▶ [EXERCISE OBJECTIVE]
Without reproducing any picture, copy the records word for word.

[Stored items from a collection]
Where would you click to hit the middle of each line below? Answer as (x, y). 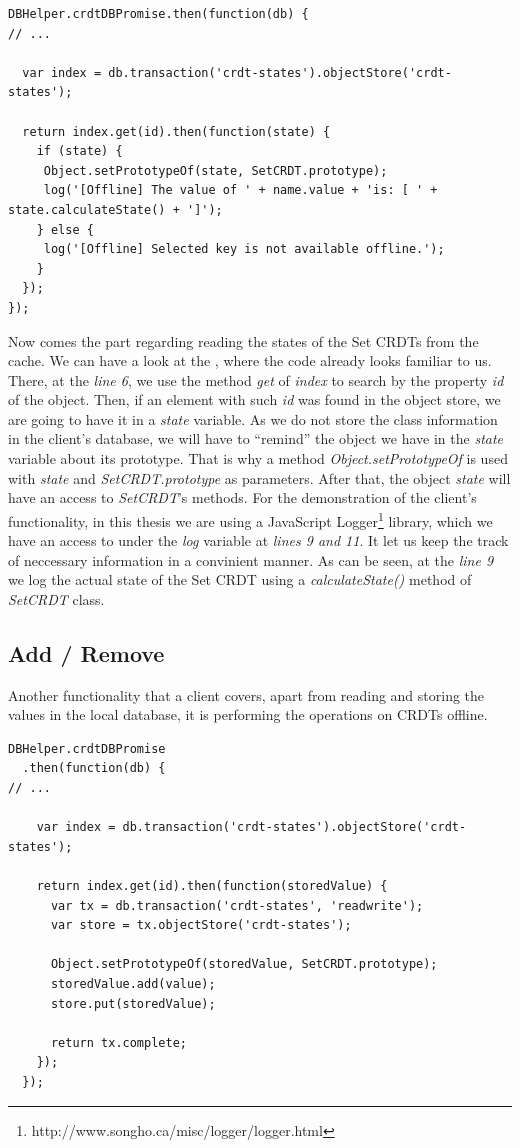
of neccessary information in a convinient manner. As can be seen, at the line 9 (251, 559)
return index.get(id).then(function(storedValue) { (212, 886)
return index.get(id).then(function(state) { (176, 131)
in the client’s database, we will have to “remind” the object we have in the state (256, 438)
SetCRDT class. (56, 598)
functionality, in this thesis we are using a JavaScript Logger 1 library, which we (250, 519)
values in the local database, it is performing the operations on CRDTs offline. (248, 714)
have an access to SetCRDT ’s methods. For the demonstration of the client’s (242, 497)
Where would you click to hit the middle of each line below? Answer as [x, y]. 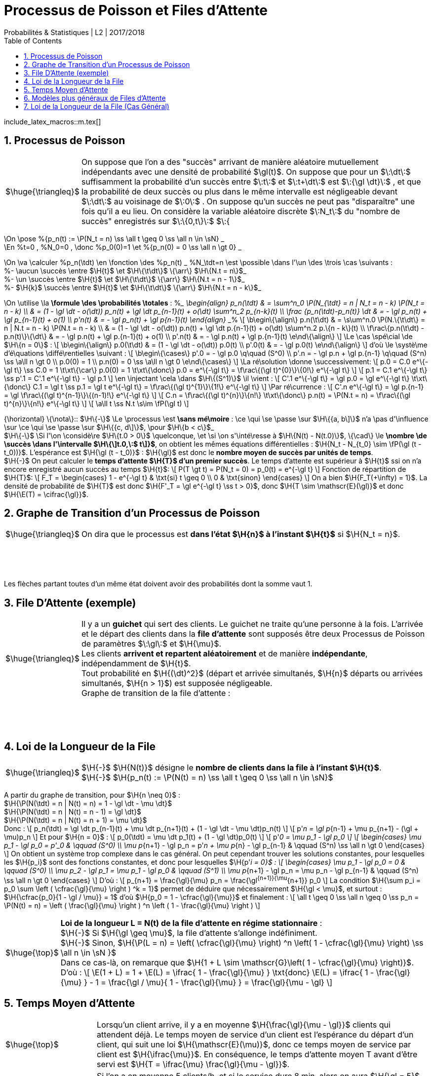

▶ [WRITTEN SOLUTION]
Where would you click to hit the middle of each line below? Answer as (x, y). 
of neccessary information in a convinient manner. As can be seen, at the line 9 (251, 559)
return index.get(id).then(function(storedValue) { (212, 886)
return index.get(id).then(function(state) { (176, 131)
in the client’s database, we will have to “remind” the object we have in the state (256, 438)
SetCRDT class. (56, 598)
functionality, in this thesis we are using a JavaScript Logger 1 library, which we (250, 519)
values in the local database, it is performing the operations on CRDTs offline. (248, 714)
have an access to SetCRDT ’s methods. For the demonstration of the client’s (242, 497)
Where would you click to hit the middle of each line below? Answer as [x, y]. 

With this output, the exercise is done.